═══ Source records

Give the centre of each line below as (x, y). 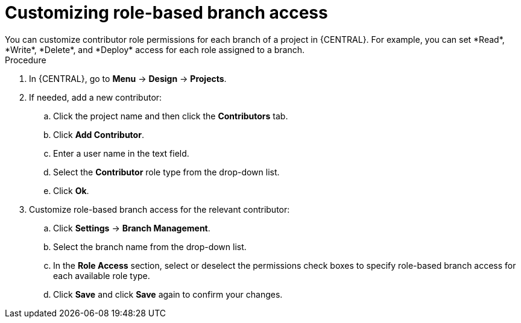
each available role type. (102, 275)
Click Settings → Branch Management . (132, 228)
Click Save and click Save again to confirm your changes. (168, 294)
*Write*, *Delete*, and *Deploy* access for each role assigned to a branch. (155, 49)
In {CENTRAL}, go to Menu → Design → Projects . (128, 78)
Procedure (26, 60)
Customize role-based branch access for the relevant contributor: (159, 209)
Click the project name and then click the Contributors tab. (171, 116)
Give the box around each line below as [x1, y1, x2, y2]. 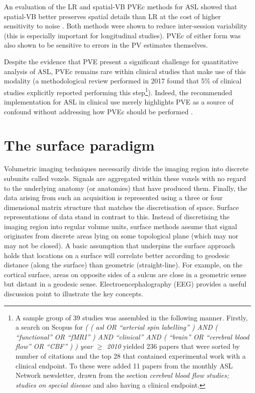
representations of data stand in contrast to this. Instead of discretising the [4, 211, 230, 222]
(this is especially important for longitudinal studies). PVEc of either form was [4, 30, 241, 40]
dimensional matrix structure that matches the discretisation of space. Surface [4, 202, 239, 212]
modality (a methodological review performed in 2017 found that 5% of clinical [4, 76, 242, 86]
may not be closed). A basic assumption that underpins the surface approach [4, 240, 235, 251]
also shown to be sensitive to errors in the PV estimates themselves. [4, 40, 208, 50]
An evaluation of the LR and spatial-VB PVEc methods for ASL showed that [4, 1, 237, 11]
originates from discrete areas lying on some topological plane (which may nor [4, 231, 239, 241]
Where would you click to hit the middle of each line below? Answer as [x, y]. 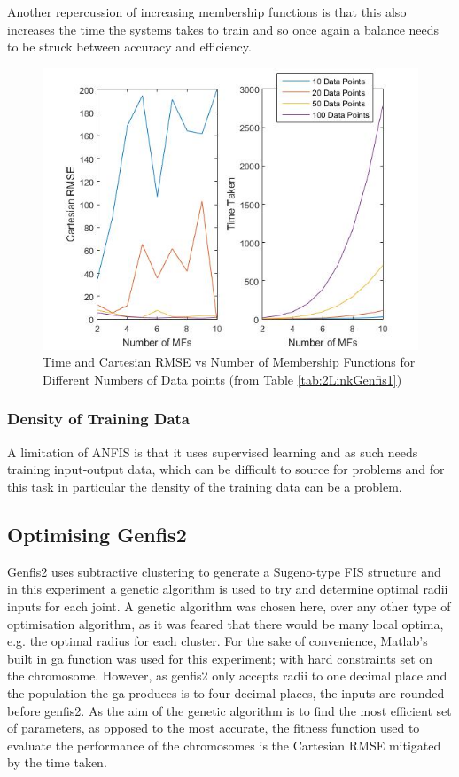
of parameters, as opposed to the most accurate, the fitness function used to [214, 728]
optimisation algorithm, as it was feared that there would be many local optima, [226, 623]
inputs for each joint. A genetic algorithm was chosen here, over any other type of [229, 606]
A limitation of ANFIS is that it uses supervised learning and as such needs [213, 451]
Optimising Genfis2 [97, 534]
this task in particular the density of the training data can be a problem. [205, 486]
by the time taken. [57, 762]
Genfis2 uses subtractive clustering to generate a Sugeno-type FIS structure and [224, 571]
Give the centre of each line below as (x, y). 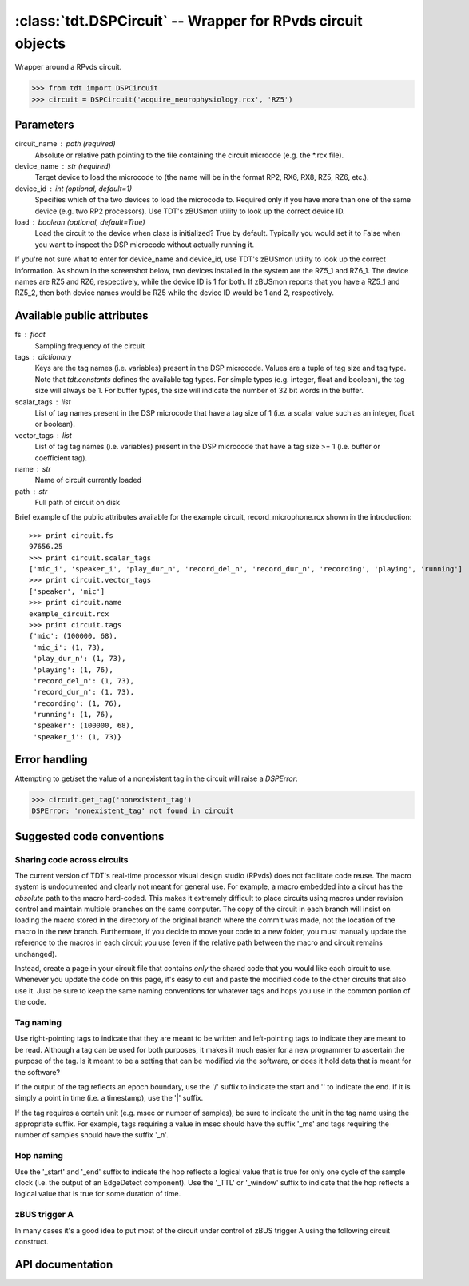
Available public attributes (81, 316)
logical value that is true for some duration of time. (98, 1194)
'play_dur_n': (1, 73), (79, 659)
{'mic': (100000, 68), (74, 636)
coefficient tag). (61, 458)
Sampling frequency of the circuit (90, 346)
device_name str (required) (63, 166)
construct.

══════

→ Task brief
When a line of the material holds the string "access", copy that line.

→ Output of the exercise
*Write*, *Delete*, and *Deploy* access for each role assigned to a branch. (155, 49)
Customize role-based branch access for the relevant contributor: (159, 209)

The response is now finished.